Items from a data source

_ _ _ _

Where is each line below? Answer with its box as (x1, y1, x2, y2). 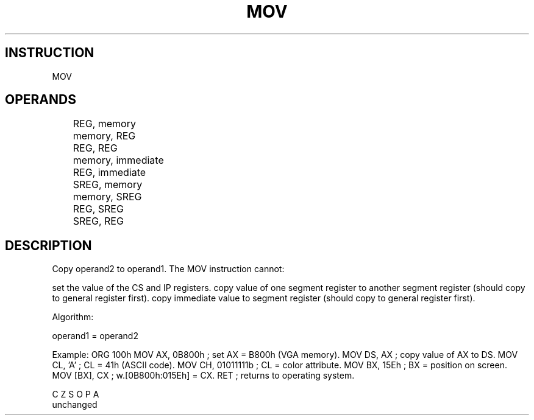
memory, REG (73, 130, 136, 142)
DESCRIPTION (5, 237, 92, 253)
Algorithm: (52, 312, 94, 323)
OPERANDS (5, 92, 76, 108)
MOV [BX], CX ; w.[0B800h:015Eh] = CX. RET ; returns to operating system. (52, 370, 355, 381)
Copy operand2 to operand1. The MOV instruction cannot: (52, 264, 285, 275)
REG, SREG (73, 203, 124, 215)
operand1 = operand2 (52, 331, 138, 341)
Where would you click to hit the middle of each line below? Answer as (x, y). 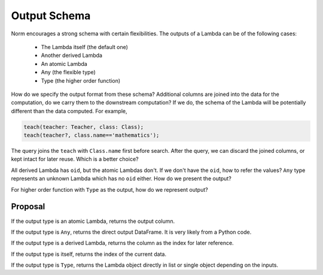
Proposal (28, 207)
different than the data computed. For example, (69, 111)
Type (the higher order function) (81, 80)
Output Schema (51, 16)
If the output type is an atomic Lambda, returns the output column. (93, 221)
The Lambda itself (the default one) (85, 47)
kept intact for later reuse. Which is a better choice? (75, 159)
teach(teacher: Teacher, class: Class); (83, 127)
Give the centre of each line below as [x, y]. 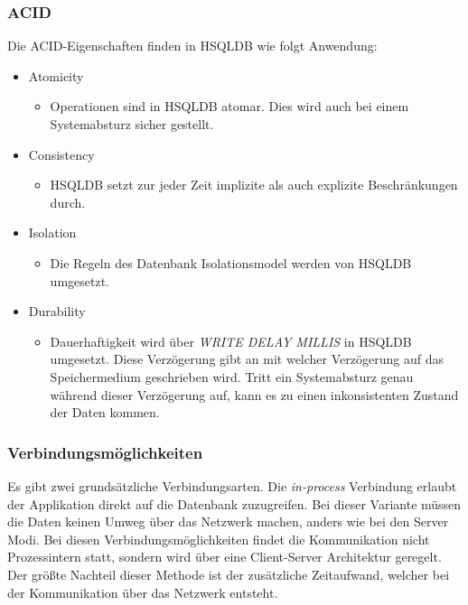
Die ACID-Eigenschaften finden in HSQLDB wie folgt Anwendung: [192, 46]
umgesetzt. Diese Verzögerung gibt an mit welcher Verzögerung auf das [247, 359]
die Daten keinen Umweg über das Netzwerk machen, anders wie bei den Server [228, 521]
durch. [68, 202]
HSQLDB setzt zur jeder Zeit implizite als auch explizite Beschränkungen [254, 185]
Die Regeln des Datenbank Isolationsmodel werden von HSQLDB [231, 262]
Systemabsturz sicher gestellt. [132, 124]
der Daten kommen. [105, 412]
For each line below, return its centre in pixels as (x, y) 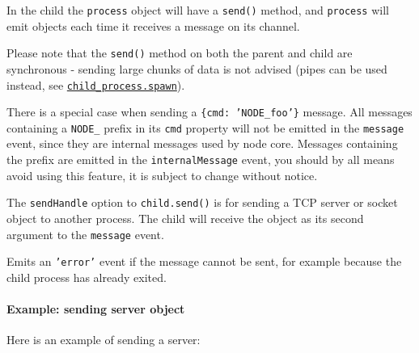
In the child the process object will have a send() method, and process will (198, 10)
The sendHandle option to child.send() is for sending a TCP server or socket (202, 202)
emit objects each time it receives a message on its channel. (153, 25)
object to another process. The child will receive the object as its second (185, 218)
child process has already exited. (87, 277)
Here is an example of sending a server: (104, 340)
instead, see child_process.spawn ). (96, 84)
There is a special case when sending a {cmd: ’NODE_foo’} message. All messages (209, 112)
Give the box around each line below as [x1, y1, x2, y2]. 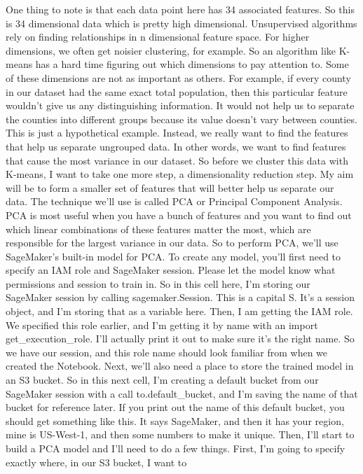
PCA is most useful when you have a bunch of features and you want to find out [6, 207, 352, 222]
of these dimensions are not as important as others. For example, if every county [6, 70, 351, 85]
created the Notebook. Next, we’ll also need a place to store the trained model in [6, 358, 354, 373]
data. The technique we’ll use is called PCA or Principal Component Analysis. [6, 194, 343, 209]
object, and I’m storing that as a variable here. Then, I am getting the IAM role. [6, 304, 353, 319]
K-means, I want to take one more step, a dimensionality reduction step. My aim [6, 167, 354, 181]
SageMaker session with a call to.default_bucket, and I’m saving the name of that [6, 386, 358, 400]
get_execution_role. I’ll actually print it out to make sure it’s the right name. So [6, 331, 355, 346]
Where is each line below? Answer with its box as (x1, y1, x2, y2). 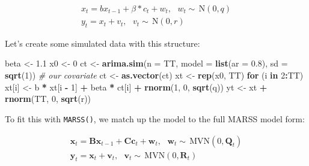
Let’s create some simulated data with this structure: (5, 37, 200, 49)
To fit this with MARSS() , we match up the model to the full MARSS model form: (5, 112, 305, 125)
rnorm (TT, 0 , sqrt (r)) (5, 92, 91, 105)
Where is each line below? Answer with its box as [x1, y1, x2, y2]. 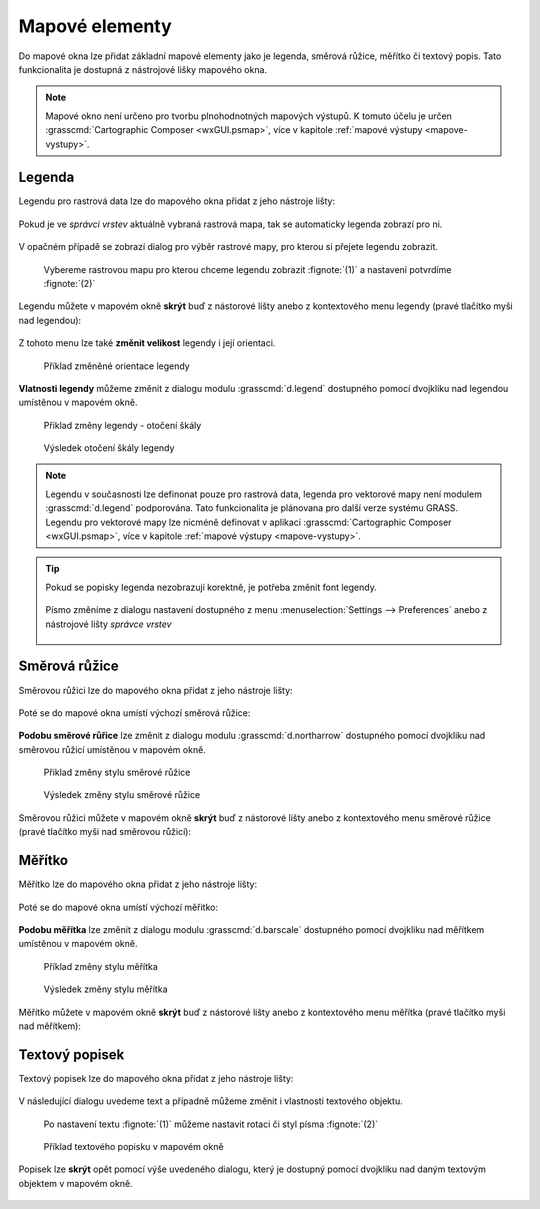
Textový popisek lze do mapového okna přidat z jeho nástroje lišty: [18, 1072, 294, 1084]
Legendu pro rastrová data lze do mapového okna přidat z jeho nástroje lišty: [18, 195, 335, 207]
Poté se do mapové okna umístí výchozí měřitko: [18, 901, 219, 913]
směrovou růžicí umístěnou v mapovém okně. [18, 743, 207, 755]
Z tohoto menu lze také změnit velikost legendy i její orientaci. [18, 337, 276, 349]
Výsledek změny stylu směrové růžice [43, 789, 201, 801]
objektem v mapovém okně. [18, 1177, 134, 1189]
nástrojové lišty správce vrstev [45, 618, 172, 630]
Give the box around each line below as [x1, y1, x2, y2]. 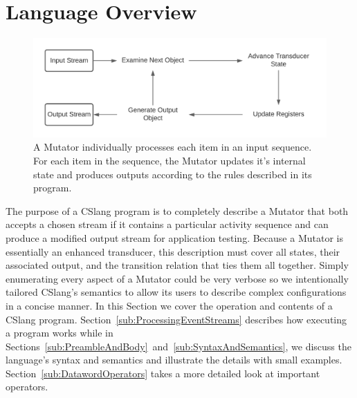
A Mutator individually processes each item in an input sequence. [33, 140, 312, 154]
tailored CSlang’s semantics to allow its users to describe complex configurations [6, 285, 347, 299]
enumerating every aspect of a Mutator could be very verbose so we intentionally [6, 271, 349, 285]
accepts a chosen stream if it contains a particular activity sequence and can [6, 217, 329, 231]
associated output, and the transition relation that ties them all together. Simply [6, 258, 349, 272]
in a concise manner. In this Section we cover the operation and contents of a [6, 298, 333, 312]
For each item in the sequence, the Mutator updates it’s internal [33, 153, 306, 167]
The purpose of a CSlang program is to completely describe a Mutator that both [6, 203, 349, 218]
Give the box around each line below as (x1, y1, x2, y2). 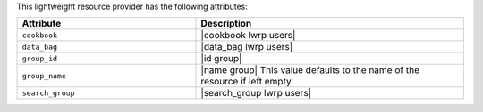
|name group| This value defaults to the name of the (200, 64, 420, 76)
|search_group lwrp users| (200, 87, 312, 100)
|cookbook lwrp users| (200, 29, 296, 42)
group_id (21, 53, 58, 63)
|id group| (200, 52, 242, 65)
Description (200, 18, 252, 30)
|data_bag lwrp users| (200, 41, 293, 53)
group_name (21, 71, 67, 80)
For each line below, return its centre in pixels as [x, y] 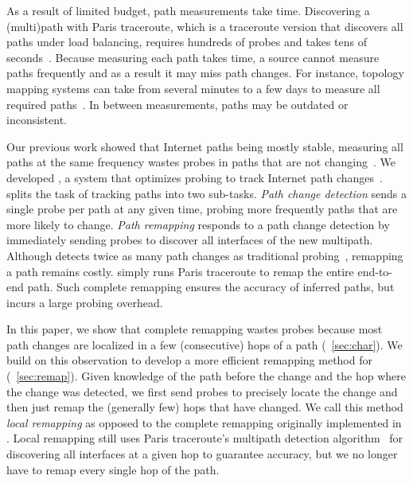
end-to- [375, 271]
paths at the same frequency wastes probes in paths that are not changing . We [201, 162]
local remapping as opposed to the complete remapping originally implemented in [204, 422]
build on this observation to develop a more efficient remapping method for [189, 360]
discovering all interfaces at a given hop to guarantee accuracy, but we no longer [202, 454]
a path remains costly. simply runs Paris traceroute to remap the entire [180, 271]
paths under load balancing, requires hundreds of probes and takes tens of [187, 42]
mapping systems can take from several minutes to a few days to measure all [193, 88]
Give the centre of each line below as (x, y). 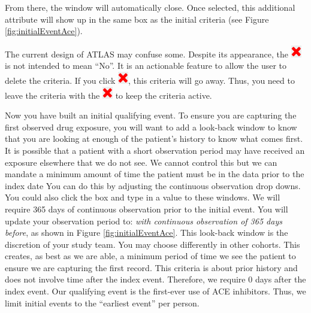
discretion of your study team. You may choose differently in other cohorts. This (153, 244)
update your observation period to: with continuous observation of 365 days (144, 221)
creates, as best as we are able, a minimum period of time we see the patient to (150, 256)
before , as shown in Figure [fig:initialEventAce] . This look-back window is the (147, 233)
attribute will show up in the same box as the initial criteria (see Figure (137, 19)
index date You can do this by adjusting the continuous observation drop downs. (153, 185)
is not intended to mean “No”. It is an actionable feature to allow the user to (146, 66)
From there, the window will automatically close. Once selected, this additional (150, 7)
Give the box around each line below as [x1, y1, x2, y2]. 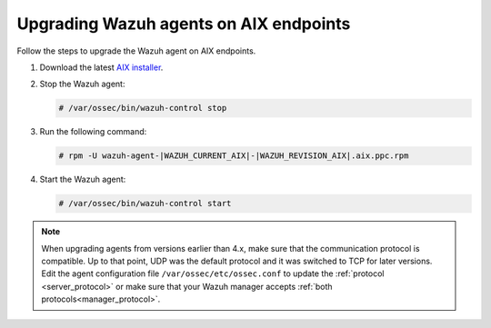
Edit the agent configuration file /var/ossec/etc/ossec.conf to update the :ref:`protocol [41, 268, 385, 279]
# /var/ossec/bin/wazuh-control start [58, 198, 232, 209]
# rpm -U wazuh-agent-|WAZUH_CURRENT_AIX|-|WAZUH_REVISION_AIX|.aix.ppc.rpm [58, 151, 409, 161]
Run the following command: [39, 126, 147, 137]
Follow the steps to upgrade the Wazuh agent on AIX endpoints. [16, 45, 256, 56]
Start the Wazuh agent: [39, 174, 126, 185]
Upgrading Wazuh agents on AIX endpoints [16, 14, 351, 34]
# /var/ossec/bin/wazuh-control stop [58, 103, 227, 114]
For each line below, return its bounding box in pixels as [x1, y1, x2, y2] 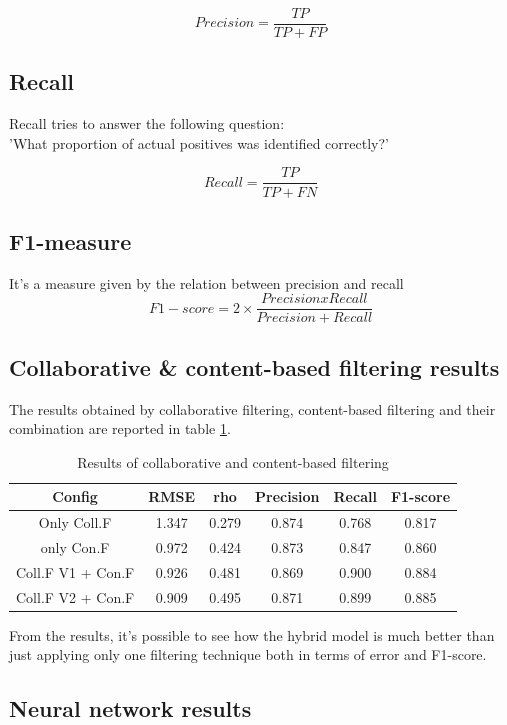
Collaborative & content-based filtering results [9, 351, 500, 382]
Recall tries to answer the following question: [9, 113, 285, 134]
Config [52, 486, 98, 507]
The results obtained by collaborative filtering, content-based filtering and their [9, 398, 496, 419]
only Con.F [40, 537, 110, 558]
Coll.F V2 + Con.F [16, 586, 135, 607]
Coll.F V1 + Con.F [16, 561, 135, 582]
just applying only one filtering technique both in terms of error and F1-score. [9, 644, 487, 665]
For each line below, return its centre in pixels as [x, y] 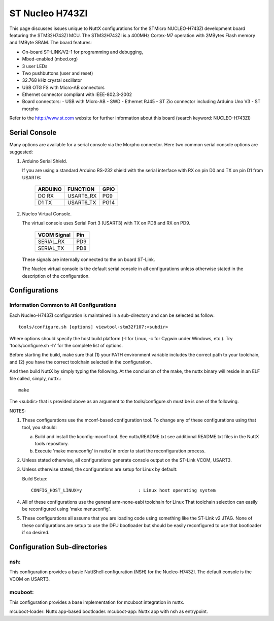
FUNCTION [81, 189]
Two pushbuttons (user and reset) [58, 73]
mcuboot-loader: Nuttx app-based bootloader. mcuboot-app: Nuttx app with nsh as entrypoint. [109, 611]
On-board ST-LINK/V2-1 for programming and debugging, [82, 52]
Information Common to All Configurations [63, 305]
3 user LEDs [35, 66]
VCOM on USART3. [30, 579]
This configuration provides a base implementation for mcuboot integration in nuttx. [97, 602]
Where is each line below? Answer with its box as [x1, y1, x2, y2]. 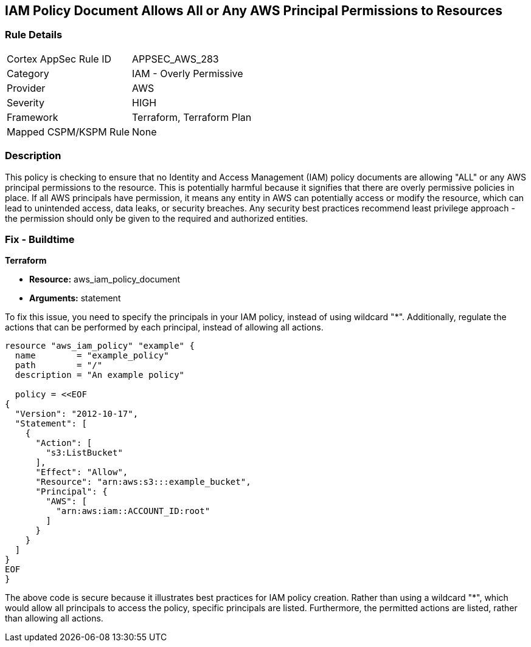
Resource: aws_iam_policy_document [29, 274, 181, 285]
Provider [7, 81, 46, 94]
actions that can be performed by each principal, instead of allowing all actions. [5, 322, 324, 333]
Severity [7, 96, 44, 109]
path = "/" [15, 360, 103, 371]
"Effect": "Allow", [35, 467, 128, 478]
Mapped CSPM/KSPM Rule [7, 125, 130, 138]
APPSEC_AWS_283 [132, 52, 219, 65]
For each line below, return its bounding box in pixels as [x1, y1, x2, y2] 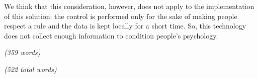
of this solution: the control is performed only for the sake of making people [4, 10, 237, 21]
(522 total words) [4, 63, 57, 74]
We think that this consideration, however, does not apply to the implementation [4, 1, 254, 11]
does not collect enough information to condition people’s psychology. [4, 30, 218, 40]
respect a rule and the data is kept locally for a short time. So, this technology [4, 20, 246, 31]
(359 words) [4, 47, 41, 57]
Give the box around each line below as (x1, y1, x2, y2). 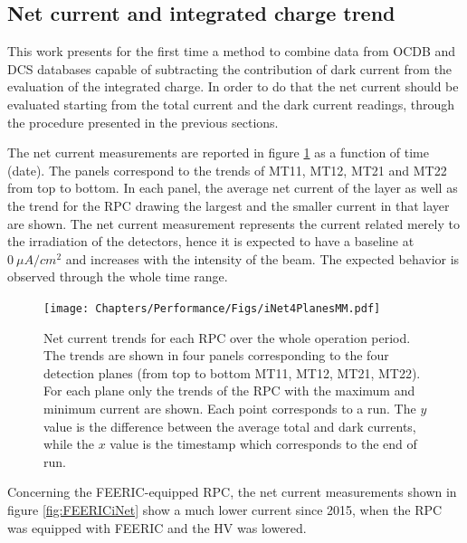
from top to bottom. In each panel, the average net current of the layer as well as (7, 178, 458, 197)
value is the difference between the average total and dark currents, (43, 416, 416, 435)
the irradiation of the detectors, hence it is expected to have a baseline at (7, 232, 415, 251)
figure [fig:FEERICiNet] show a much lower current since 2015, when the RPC (7, 500, 443, 519)
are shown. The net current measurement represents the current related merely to (7, 214, 460, 233)
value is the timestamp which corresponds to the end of (110, 434, 417, 453)
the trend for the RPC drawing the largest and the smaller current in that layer (7, 195, 450, 214)
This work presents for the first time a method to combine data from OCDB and (7, 42, 456, 61)
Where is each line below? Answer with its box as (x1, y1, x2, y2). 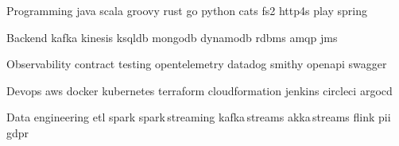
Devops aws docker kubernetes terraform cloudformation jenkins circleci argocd (6, 82, 393, 98)
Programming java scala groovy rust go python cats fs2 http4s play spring (6, 2, 367, 18)
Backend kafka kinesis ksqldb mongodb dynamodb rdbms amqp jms (6, 29, 338, 45)
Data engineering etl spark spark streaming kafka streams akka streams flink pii (6, 109, 391, 125)
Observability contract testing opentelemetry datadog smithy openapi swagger (6, 56, 387, 72)
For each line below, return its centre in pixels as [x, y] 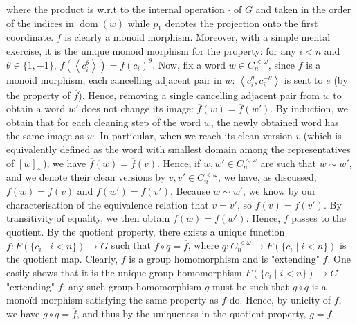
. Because [190, 190]
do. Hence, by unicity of [280, 300]
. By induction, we [309, 108]
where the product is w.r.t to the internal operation [116, 9]
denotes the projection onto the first [241, 23]
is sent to [303, 79]
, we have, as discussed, [267, 177]
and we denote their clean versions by [86, 177]

_ _ _ _

— Instructions to follow —
Find every line above that contains the word "value", and return each one.

— Answer area —
|name group| This value defaults to the name of the (200, 64, 420, 76)
value is the difference between the average total and dark currents, (43, 416, 416, 435)
value is the timestamp which corresponds to the end of (110, 434, 417, 453)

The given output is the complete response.